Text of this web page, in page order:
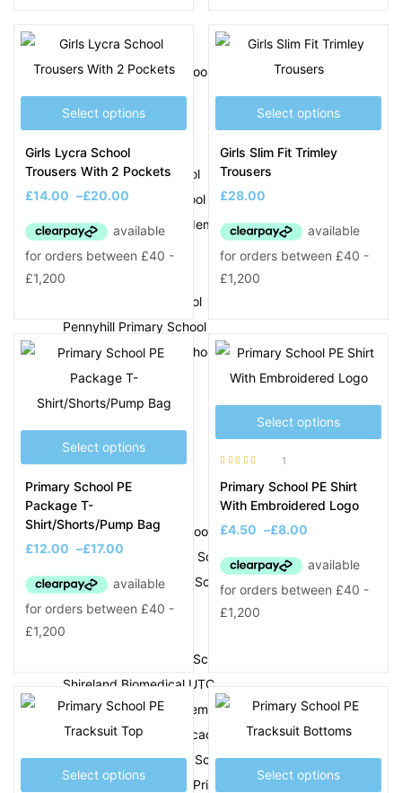
N
Newtown Primary School
O
Ocker Hill Academy
Ocker Hill Infant School
Old Park Primary School
Olive Hill Primary Academy
P
Park Hill Primary School
Pennyhill Primary School
Perryfields Primary School
Phoenix Collegiate
Q
Q3 Academy Tipton
R
Rood End Primary School
Rounds Green Primary School
Ryders Green Primary School
S
Sacred Heart Primary School
Shireland Biomedical UTC
Shireland CBSO Academy
Shireland Collegiate Academy
Shireland Hall Primary School
Shireland Technology Primary School
Select options
Girls Lycra School
Trousers With 2 Pockets
£14.00 –£20.00
Select options
Girls Slim Fit Trimley
Trousers
£28.00
Select options
Primary School PE
Package T-
Shirt/Shorts/Pump Bag
£12.00 –£17.00
Select options
of 5
1
Primary School PE Shirt
With Embroidered Logo
£4.50 –£8.00
Select options Select options
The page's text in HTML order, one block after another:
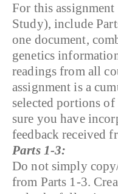
For this
Study), include
one document,
genetics
readings from all
assignment is a
selected portions
sure you have
feedback received
Parts 1-3:
Do not simply
from Parts 1-3.
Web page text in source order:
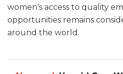
women’s access to quality
opportunities remains
around the world.
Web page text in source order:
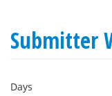
Submitter
Days
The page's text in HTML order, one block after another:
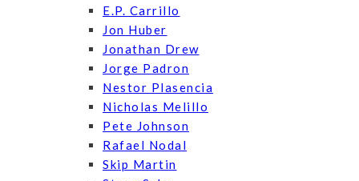
E.P. Carrillo
Jon Huber
Jonathan Drew
Jorge Padron
Nestor Plasencia
Nicholas Melillo
Pete Johnson
Rafael Nodal
Skip Martin
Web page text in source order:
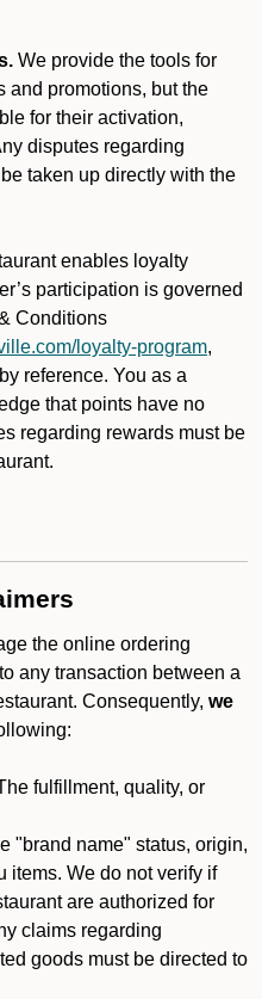
We provide the tools for
and promotions, but the
for their activation,
disputes regarding
taken up directly with the
enables loyalty
participation is governed
Conditions
loyalty-program,
reference. You as a
that points have no
regarding rewards must be
the online ordering
any transaction between a
Consequently, we
fulfillment, quality, or
"brand name" status, origin,
items. We do not verify if
are authorized for
claims regarding
goods must be directed to
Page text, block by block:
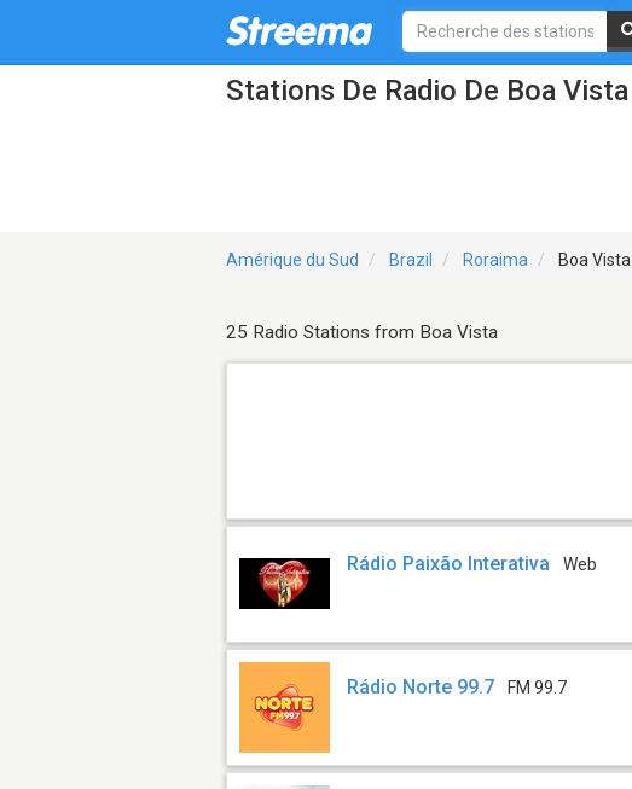
Stations De Radio De Boa Vista
Amérique du Sud Brazil Roraima Boa Vista
25 Radio Stations from Boa Vista
Rádio Paixão Interativa Web
Rádio Norte 99.7 FM 99.7
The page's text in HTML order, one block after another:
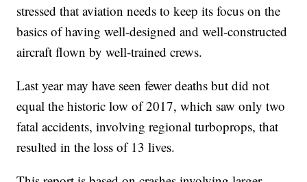
stressed that aviation needs to keep its focus on the
basics of having well-designed and well-constructed
aircraft flown by well-trained crews.
Last year may have seen fewer deaths but did not
equal the historic low of 2017, which saw only two
fatal accidents, involving regional turboprops, that
resulted in the loss of 13 lives.
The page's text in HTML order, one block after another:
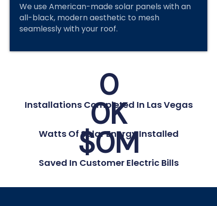
We use American-made solar panels with an
all-black, modern aesthetic to mesh
seamlessly with your roof.
0
Installations Completed In Las Vegas
0K
Watts Of Solar Energy Installed
$0M
Saved In Customer Electric Bills
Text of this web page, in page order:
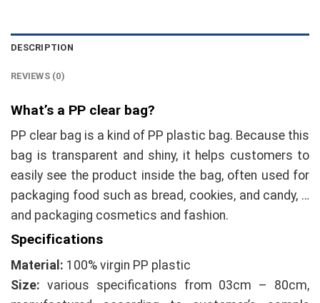
DESCRIPTION
REVIEWS (0)
What’s a PP clear bag?
PP clear bag is a kind of PP plastic bag. Because this
bag is transparent and shiny, it helps customers to
easily see the product inside the bag, often used for
packaging food such as bread, cookies, and candy, …
and packaging cosmetics and fashion.
Specifications
Material: 100% virgin PP plastic
Size: various specifications from 03cm – 80cm,
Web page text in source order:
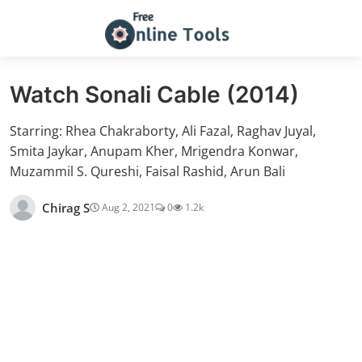
Watch Sonali Cable (2014)
Starring: Rhea Chakraborty, Ali Fazal, Raghav Juyal,
Smita Jaykar, Anupam Kher, Mrigendra Konwar,
Muzammil S. Qureshi, Faisal Rashid, Arun Bali
Chirag S Aug 2, 2021 0 1.2k
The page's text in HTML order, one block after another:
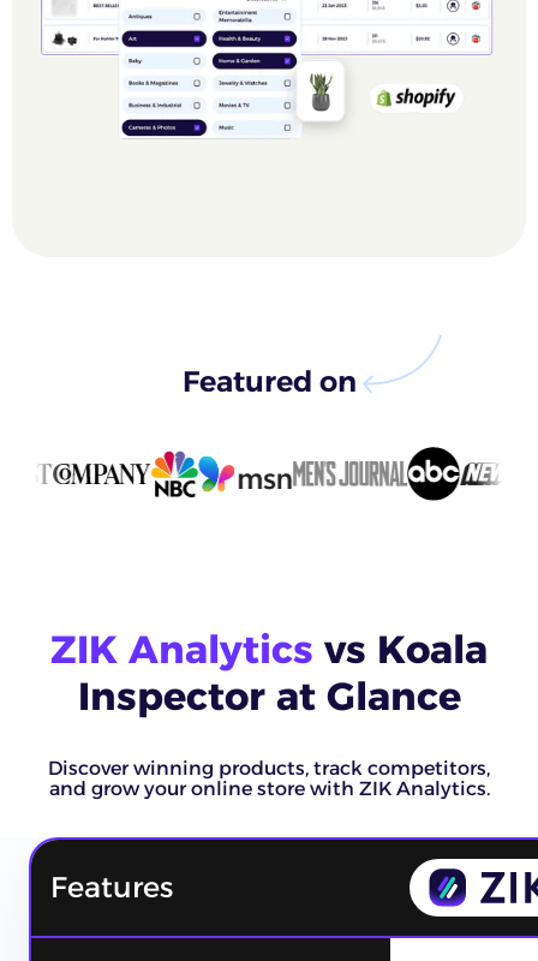
Featured on
ZIK Analytics vs Koala
Inspector at Glance
Discover winning products, track competitors,
and grow your online store with ZIK Analytics.
Features
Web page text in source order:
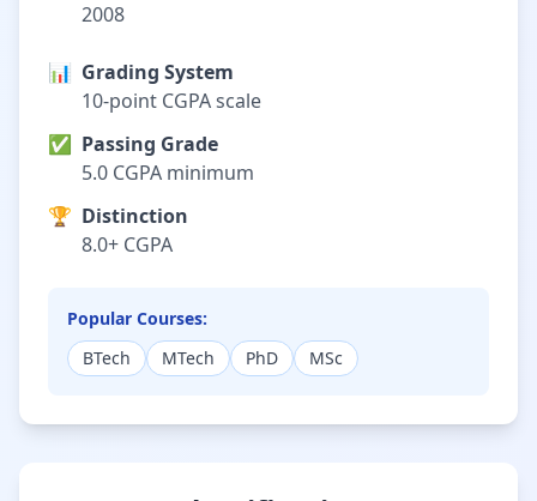
2008
📊 Grading System
10-point CGPA scale
✅ Passing Grade
5.0 CGPA minimum
🏆 Distinction
8.0+ CGPA
Popular Courses:
BTech
MTech PhD MSc
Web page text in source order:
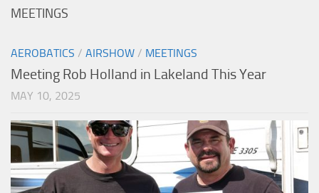
MEETINGS
AEROBATICS / AIRSHOW / MEETINGS
Meeting Rob Holland in Lakeland This Year
MAY 10, 2025
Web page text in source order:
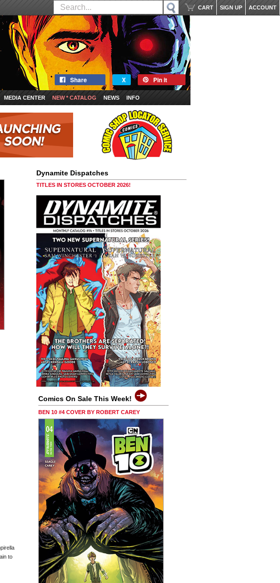
ACCOUNT
SIGN UP
CART
Share X Pin it
MEDIA CENTER NEW * CATALOG NEWS INFO
to
Dynamite Dispatches
TITLES IN STORES OCTOBER 2026!
Comics On Sale This Week!
BEN 10 #4 COVER BY ROBERT CAREY
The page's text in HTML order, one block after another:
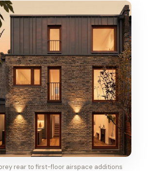
rear to first-floor airspace additions
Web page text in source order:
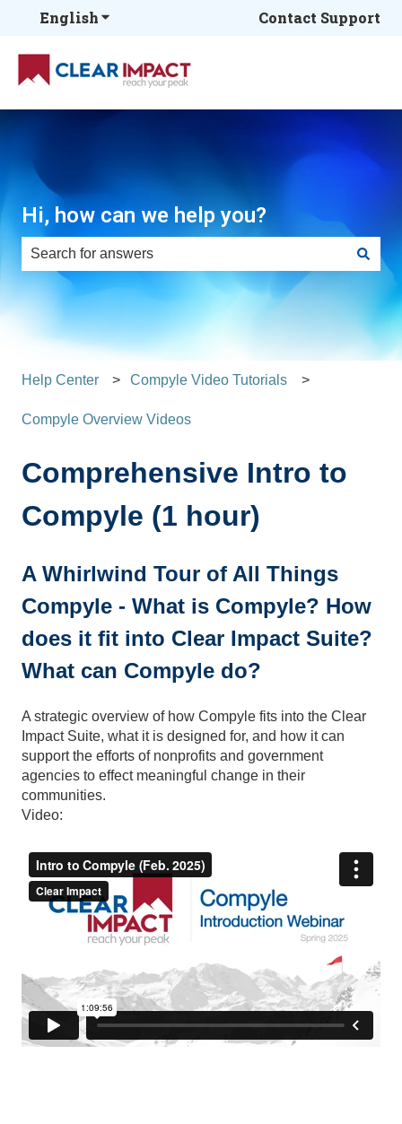
EnglishShow submenu for translations
Contact Support
Hi, how can we help you?
There are no suggestions because the search field is
Help Center Compyle Video Tutorials
Compyle Overview Videos
Comprehensive Intro to
Compyle (1 hour)
A Whirlwind Tour of All Things
Compyle - What is Compyle? How
does it fit into Clear Impact Suite?
What can Compyle do?
A strategic overview of how Compyle fits into the Clear
Impact Suite, what it is designed for, and how it can
support the efforts of nonprofits and government
agencies to effect meaningful change in their
communities.
Video:
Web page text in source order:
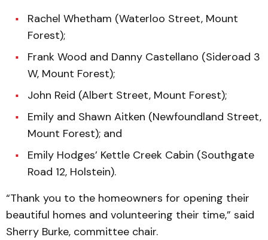
Rachel Whetham (Waterloo Street, Mount
Forest);
Frank Wood and Danny Castellano (Sideroad 3
W, Mount Forest);
John Reid (Albert Street, Mount Forest);
Emily and Shawn Aitken (Newfoundland Street,
Mount Forest); and
Emily Hodges’ Kettle Creek Cabin (Southgate
Road 12, Holstein).
“Thank you to the homeowners for opening their
beautiful homes and volunteering their time,” said
Sherry Burke, committee chair.
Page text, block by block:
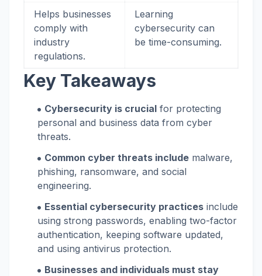
Helps businesses
comply with
industry
regulations.
Learning
cybersecurity can
be time-consuming.
Key Takeaways
Cybersecurity is crucial for protecting
personal and business data from cyber
threats.
Common cyber threats include malware,
phishing, ransomware, and social
engineering.
Essential cybersecurity practices include
using strong passwords, enabling two-factor
authentication, keeping software updated,
and using antivirus protection.
Businesses and individuals must stay
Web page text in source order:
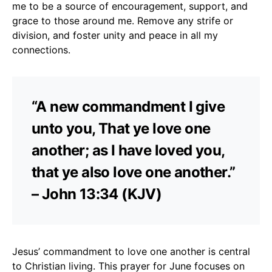
me to be a source of encouragement, support, and
grace to those around me. Remove any strife or
division, and foster unity and peace in all my
connections.
“A new commandment I give
unto you, That ye love one
another; as I have loved you,
that ye also love one another.”
– John 13:34 (KJV)
Jesus’ commandment to love one another is central
to Christian living. This prayer for June focuses on
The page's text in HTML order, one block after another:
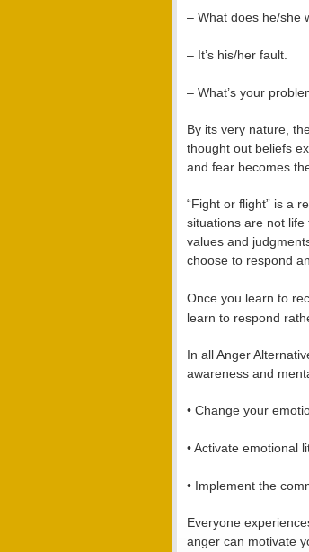
– What does he/she
– It’s his/her fault.
– What’s your
By its very nature,
thought out beliefs
and fear becomes
“Fight or flight” is a
situations are not
values and
choose to respond
Once you learn to
learn to respond
In all Anger
awareness and
• Change your
• Activate emotional
• Implement the
Everyone
anger can motivate
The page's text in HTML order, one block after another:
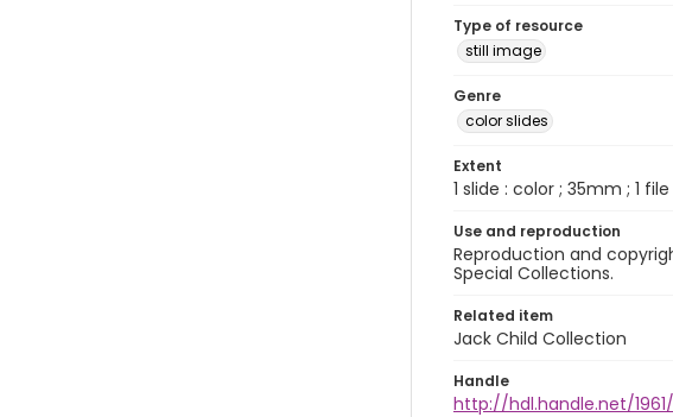
Type of resource
still image
Genre
color slides
Extent
1 slide : color ; 35mm ; 1 file
Use and reproduction
Reproduction and
Special Collections.
Related item
Jack Child Collection
Handle
http://hdl.handle.net/1961/
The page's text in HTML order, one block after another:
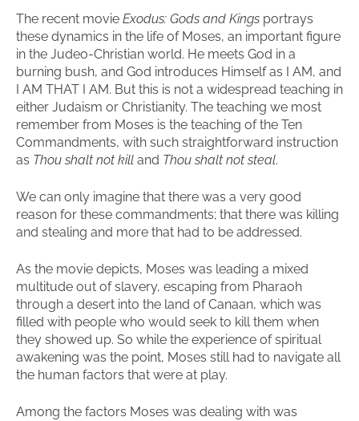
▬▬▬▬▬▬
■ Brief ■
Write out all of the records above. Keep them exact and leave out the pictures.

■ Your solution ■
Text of this web page, in page order:
N
Newtown Primary School
O
Ocker Hill Academy
Ocker Hill Infant School
Old Park Primary School
Olive Hill Primary Academy
P
Park Hill Primary School
Pennyhill Primary School
Perryfields Primary School
Phoenix Collegiate
Q
Q3 Academy Tipton
R
Rood End Primary School
Rounds Green Primary School
Ryders Green Primary School
S
Sacred Heart Primary School
Shireland Biomedical UTC
Shireland CBSO Academy
Shireland Collegiate Academy
Shireland Hall Primary School
Shireland Technology Primary School
Select options
Girls Lycra School
Trousers With 2 Pockets
£14.00 –£20.00
Select options
Girls Slim Fit Trimley
Trousers
£28.00
Select options
Primary School PE
Package T-
Shirt/Shorts/Pump Bag
£12.00 –£17.00
Select options
of 5
1
Primary School PE Shirt
With Embroidered Logo
£4.50 –£8.00
Select options Select options
The page's text in HTML order, one block after another:
For this
Study), include
one document,
genetics
readings from all
assignment is a
selected portions
sure you have
feedback received
Parts 1-3:
Do not simply
from Parts 1-3.
Web page text in source order:
women’s access to quality
opportunities remains
around the world.
Web page text in source order:
Submitter
Days
The page's text in HTML order, one block after another:
E.P. Carrillo
Jon Huber
Jonathan Drew
Jorge Padron
Nestor Plasencia
Nicholas Melillo
Pete Johnson
Rafael Nodal
Skip Martin
Web page text in source order:
We provide the tools for
and promotions, but the
for their activation,
disputes regarding
taken up directly with the
enables loyalty
participation is governed
Conditions
loyalty-program,
reference. You as a
that points have no
regarding rewards must be
the online ordering
any transaction between a
Consequently, we
fulfillment, quality, or
"brand name" status, origin,
items. We do not verify if
are authorized for
claims regarding
goods must be directed to
Page text, block by block:
Stations De Radio De Boa Vista
Amérique du Sud Brazil Roraima Boa Vista
25 Radio Stations from Boa Vista
Rádio Paixão Interativa Web
Rádio Norte 99.7 FM 99.7
The page's text in HTML order, one block after another:
stressed that aviation needs to keep its focus on the
basics of having well-designed and well-constructed
aircraft flown by well-trained crews.
Last year may have seen fewer deaths but did not
equal the historic low of 2017, which saw only two
fatal accidents, involving regional turboprops, that
resulted in the loss of 13 lives.
The page's text in HTML order, one block after another:
We use American-made solar panels with an
all-black, modern aesthetic to mesh
seamlessly with your roof.
0
Installations Completed In Las Vegas
0K
Watts Of Solar Energy Installed
$0M
Saved In Customer Electric Bills
Text of this web page, in page order:
DESCRIPTION
REVIEWS (0)
What’s a PP clear bag?
PP clear bag is a kind of PP plastic bag. Because this
bag is transparent and shiny, it helps customers to
easily see the product inside the bag, often used for
packaging food such as bread, cookies, and candy, …
and packaging cosmetics and fashion.
Specifications
Material: 100% virgin PP plastic
Size: various specifications from 03cm – 80cm,
Web page text in source order:
Watch Sonali Cable (2014)
Starring: Rhea Chakraborty, Ali Fazal, Raghav Juyal,
Smita Jaykar, Anupam Kher, Mrigendra Konwar,
Muzammil S. Qureshi, Faisal Rashid, Arun Bali
Chirag S Aug 2, 2021 0 1.2k
The page's text in HTML order, one block after another:
Featured on
ZIK Analytics vs Koala
Inspector at Glance
Discover winning products, track competitors,
and grow your online store with ZIK Analytics.
Features
Web page text in source order:
2008
📊 Grading System
10-point CGPA scale
✅ Passing Grade
5.0 CGPA minimum
🏆 Distinction
8.0+ CGPA
Popular Courses:
BTech
MTech PhD MSc
Web page text in source order:
MEETINGS
AEROBATICS / AIRSHOW / MEETINGS
Meeting Rob Holland in Lakeland This Year
MAY 10, 2025
Web page text in source order:
ACCOUNT
SIGN UP
CART
Share X Pin it
MEDIA CENTER NEW * CATALOG NEWS INFO
to
Dynamite Dispatches
TITLES IN STORES OCTOBER 2026!
Comics On Sale This Week!
BEN 10 #4 COVER BY ROBERT CAREY
The page's text in HTML order, one block after another:
rear to first-floor airspace additions
Web page text in source order:
EnglishShow submenu for translations
Contact Support
Hi, how can we help you?
There are no suggestions because the search field is
Help Center Compyle Video Tutorials
Compyle Overview Videos
Comprehensive Intro to
Compyle (1 hour)
A Whirlwind Tour of All Things
Compyle - What is Compyle? How
does it fit into Clear Impact Suite?
What can Compyle do?
A strategic overview of how Compyle fits into the Clear
Impact Suite, what it is designed for, and how it can
support the efforts of nonprofits and government
agencies to effect meaningful change in their
communities.
Video:
Web page text in source order:
Rachel Whetham (Waterloo Street, Mount
Forest);
Frank Wood and Danny Castellano (Sideroad 3
W, Mount Forest);
John Reid (Albert Street, Mount Forest);
Emily and Shawn Aitken (Newfoundland Street,
Mount Forest); and
Emily Hodges’ Kettle Creek Cabin (Southgate
Road 12, Holstein).
“Thank you to the homeowners for opening their
beautiful homes and volunteering their time,” said
Sherry Burke, committee chair.
Page text, block by block:
Helps businesses
comply with
industry
regulations.
Learning
cybersecurity can
be time-consuming.
Key Takeaways
Cybersecurity is crucial for protecting
personal and business data from cyber
threats.
Common cyber threats include malware,
phishing, ransomware, and social
engineering.
Essential cybersecurity practices include
using strong passwords, enabling two-factor
authentication, keeping software updated,
and using antivirus protection.
Businesses and individuals must stay
Web page text in source order:
me to be a source of encouragement, support, and
grace to those around me. Remove any strife or
division, and foster unity and peace in all my
connections.
“A new commandment I give
unto you, That ye love one
another; as I have loved you,
that ye also love one another.”
– John 13:34 (KJV)
Jesus’ commandment to love one another is central
to Christian living. This prayer for June focuses on
The page's text in HTML order, one block after another:
– What does he/she
– It’s his/her fault.
– What’s your
By its very nature,
thought out beliefs
and fear becomes
“Fight or flight” is a
situations are not
values and
choose to respond
Once you learn to
learn to respond
In all Anger
awareness and
• Change your
• Activate emotional
• Implement the
Everyone
anger can motivate
The page's text in HTML order, one block after another:
Type of resource
still image
Genre
color slides
Extent
1 slide : color ; 35mm ; 1 file
Use and reproduction
Reproduction and
Special Collections.
Related item
Jack Child Collection
Handle
http://hdl.handle.net/1961/
The page's text in HTML order, one block after another:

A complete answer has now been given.